Tin Nanoparticles–Enhanced Optical Transportation in Branched CdS Nanowire Waveguides

High-efficiency multichannel waveguiding components are desirable for integrated photonic systems to realize optical information processing and communication interconnection. Although different branched micro-/nanostructures have been used as nanoscale multichannel waveguides, the propagation losses from their junctions are very high, which limits their applications in on-chip photonic systems. Here, a new cadmium sulfide (CdS) nanowire branched heterostructure, with tin (Sn) nanoparticles implanted in its junctions, is achieved via a single-step vapor deposition method. The self-organized formation process of this structure is well investigated, through step-by-step observations during the growth.
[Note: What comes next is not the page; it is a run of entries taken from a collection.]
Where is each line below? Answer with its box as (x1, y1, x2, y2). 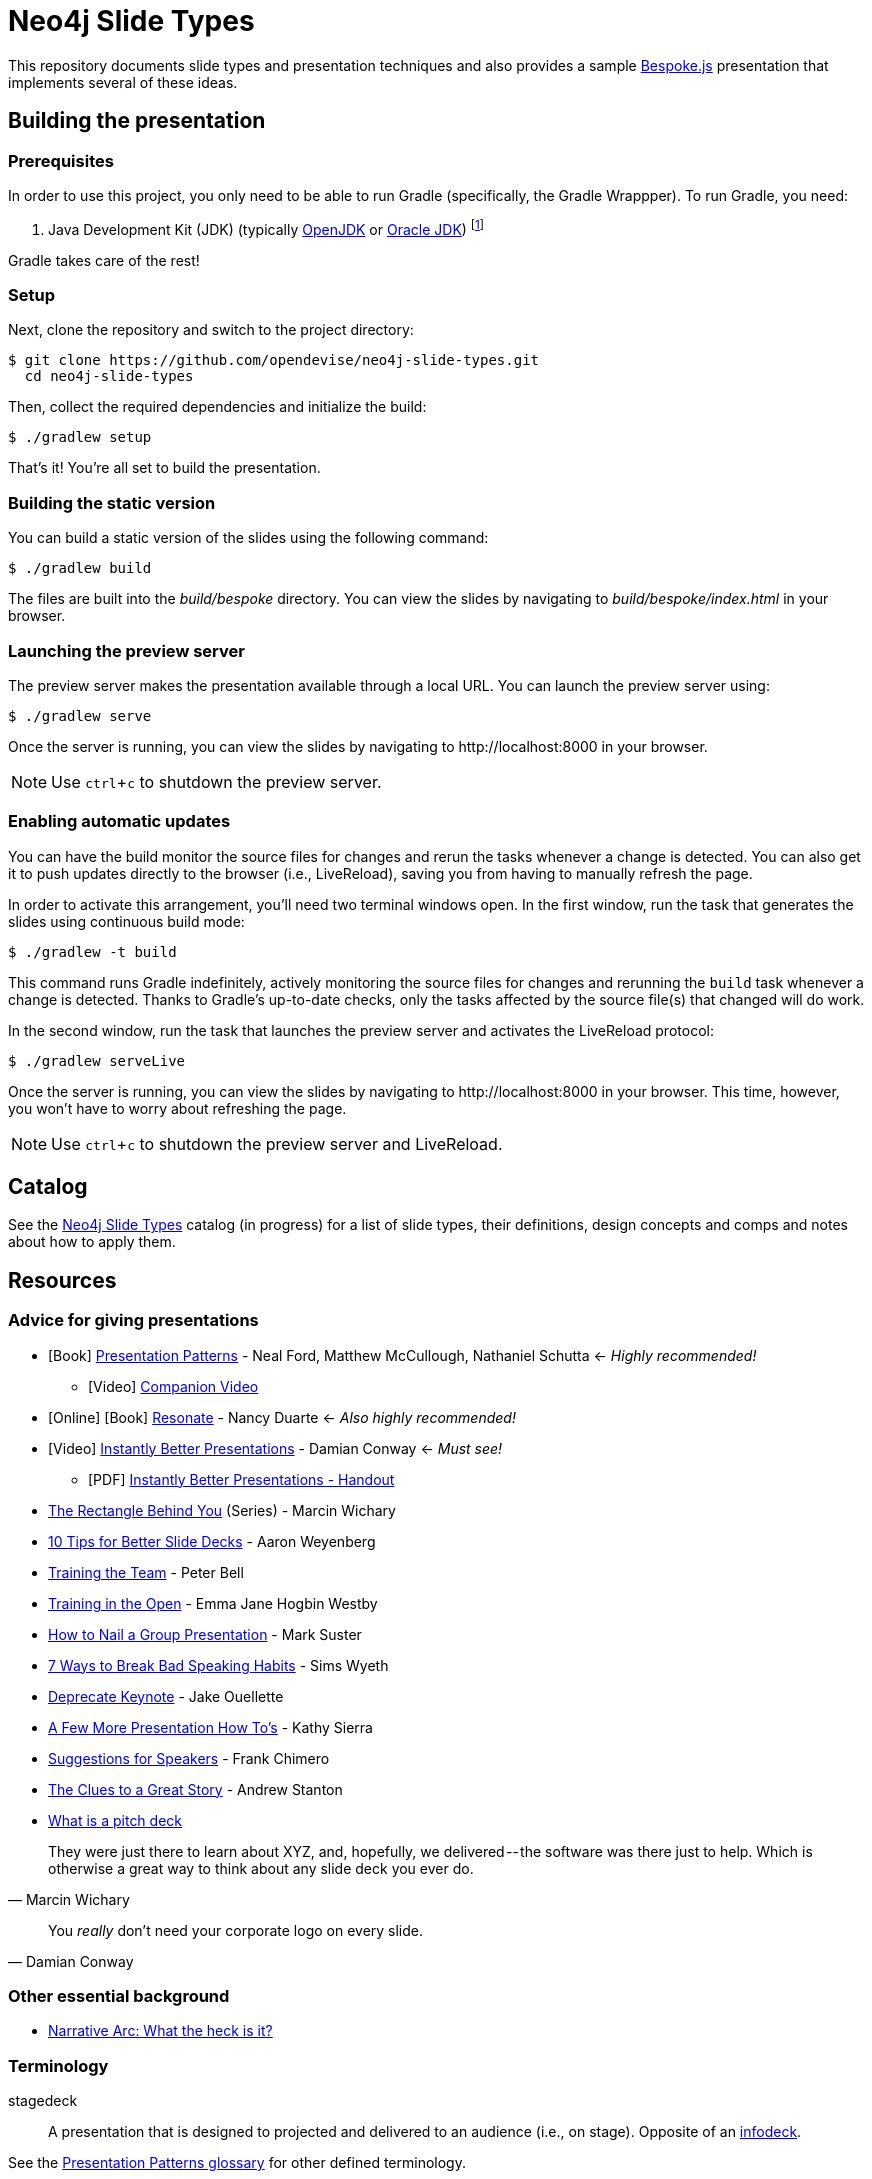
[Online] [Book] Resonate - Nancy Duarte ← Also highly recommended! (48, 1408, 516, 1426)
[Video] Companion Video (88, 1377, 259, 1395)
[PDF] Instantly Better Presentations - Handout (88, 1470, 395, 1488)
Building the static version (8, 492, 216, 513)
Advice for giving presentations (8, 1310, 259, 1331)
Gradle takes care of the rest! (8, 251, 200, 269)
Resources (8, 1267, 117, 1293)
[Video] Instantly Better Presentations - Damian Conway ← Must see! (48, 1439, 503, 1457)
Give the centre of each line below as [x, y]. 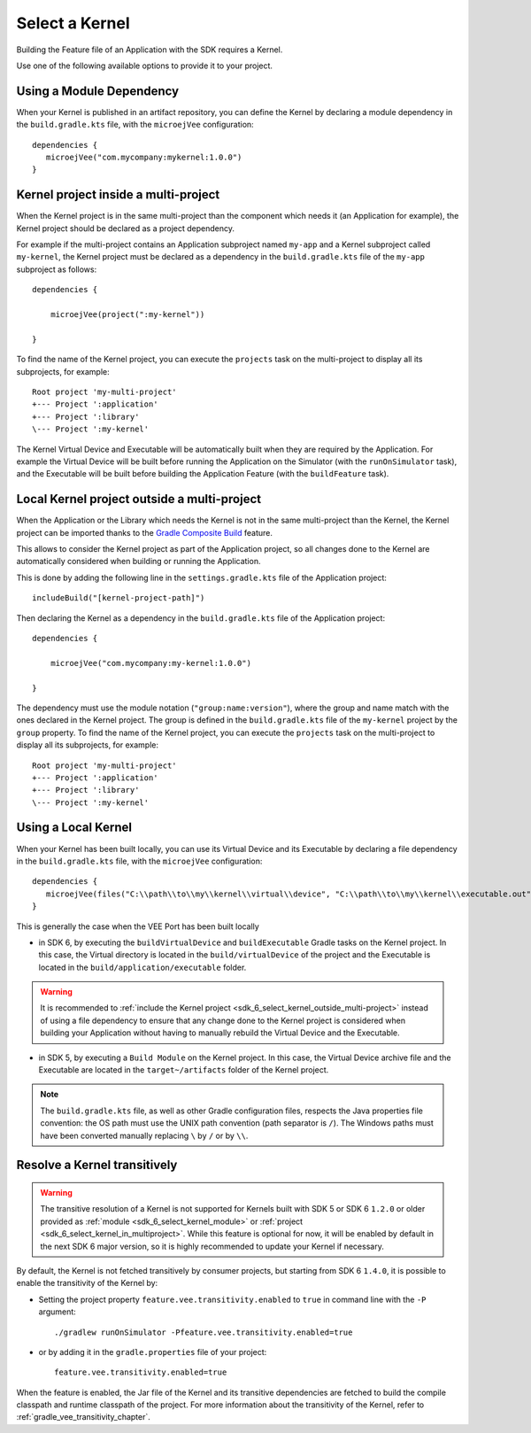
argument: [58, 1312]
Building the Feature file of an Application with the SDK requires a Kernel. [150, 50]
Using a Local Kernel [74, 828]
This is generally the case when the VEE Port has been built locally [138, 926]
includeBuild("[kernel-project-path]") [119, 598]
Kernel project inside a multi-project [118, 195]
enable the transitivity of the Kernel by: [87, 1283]
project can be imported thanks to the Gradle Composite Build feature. [145, 532]
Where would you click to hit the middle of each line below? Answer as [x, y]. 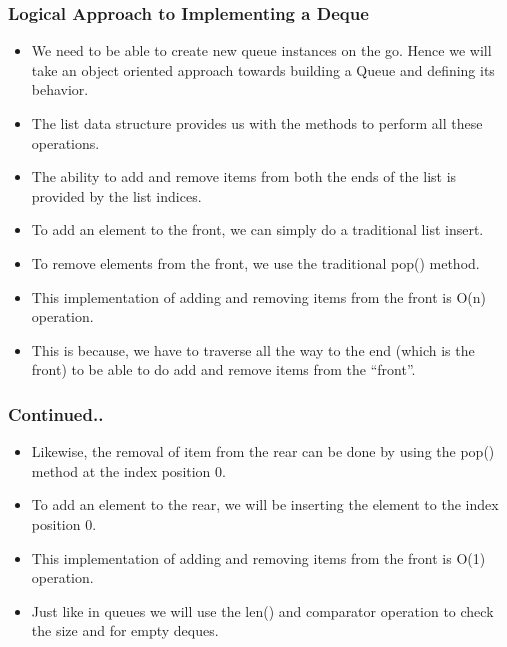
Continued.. [56, 413]
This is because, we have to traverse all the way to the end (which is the [253, 349]
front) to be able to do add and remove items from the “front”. [223, 369]
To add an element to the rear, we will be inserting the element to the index [265, 504]
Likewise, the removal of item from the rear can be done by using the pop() [263, 451]
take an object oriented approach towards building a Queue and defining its [263, 69]
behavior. [60, 89]
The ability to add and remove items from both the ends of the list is [244, 176]
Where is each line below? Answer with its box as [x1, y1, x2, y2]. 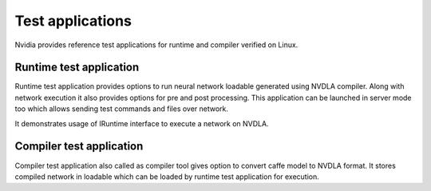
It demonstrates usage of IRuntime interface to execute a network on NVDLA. [14, 118, 269, 128]
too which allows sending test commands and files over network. [14, 104, 229, 113]
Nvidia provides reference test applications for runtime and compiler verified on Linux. [14, 40, 299, 50]
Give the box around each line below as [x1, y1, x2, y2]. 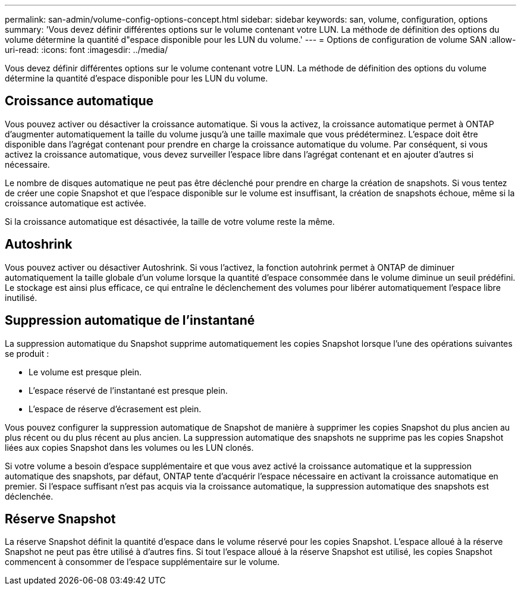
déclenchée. [5, 491, 54, 501]
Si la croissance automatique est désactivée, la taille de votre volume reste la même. [5, 216, 335, 227]
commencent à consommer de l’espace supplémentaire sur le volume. [5, 557, 280, 567]
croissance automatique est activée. [5, 197, 146, 208]
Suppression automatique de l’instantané [5, 313, 255, 328]
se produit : [5, 348, 49, 359]
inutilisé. [5, 292, 37, 303]
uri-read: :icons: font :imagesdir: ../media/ [5, 45, 168, 55]
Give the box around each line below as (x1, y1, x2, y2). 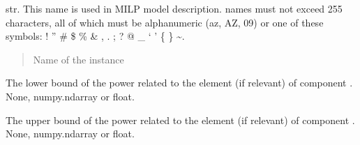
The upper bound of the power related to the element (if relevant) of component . (6, 112, 355, 127)
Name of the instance (33, 52, 124, 66)
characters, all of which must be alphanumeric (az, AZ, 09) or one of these (6, 15, 324, 29)
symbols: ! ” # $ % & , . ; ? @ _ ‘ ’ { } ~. (6, 29, 185, 43)
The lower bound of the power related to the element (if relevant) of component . (6, 75, 353, 90)
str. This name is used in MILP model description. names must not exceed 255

The implanted Sn nanoparticles in the junctions can act as strong light-scattering centers, greatly improving the optical transportation from the backbone to the branches of the structure. Contrasting experiments demonstrate that the light-guiding efficiency in the heterostructured nanowire branch waveguide is 20 times higher than that of the branched structures without Sn nanoparticles. Theoretical simulations further demonstrate the existence of Sn nanoparticles can greatly enhance the light scattering at the junctions and improve the light-guiding performance. This kind of Sn-CdS nanowire branched heterostructures may find promising applications for integrated photonic devices and systems.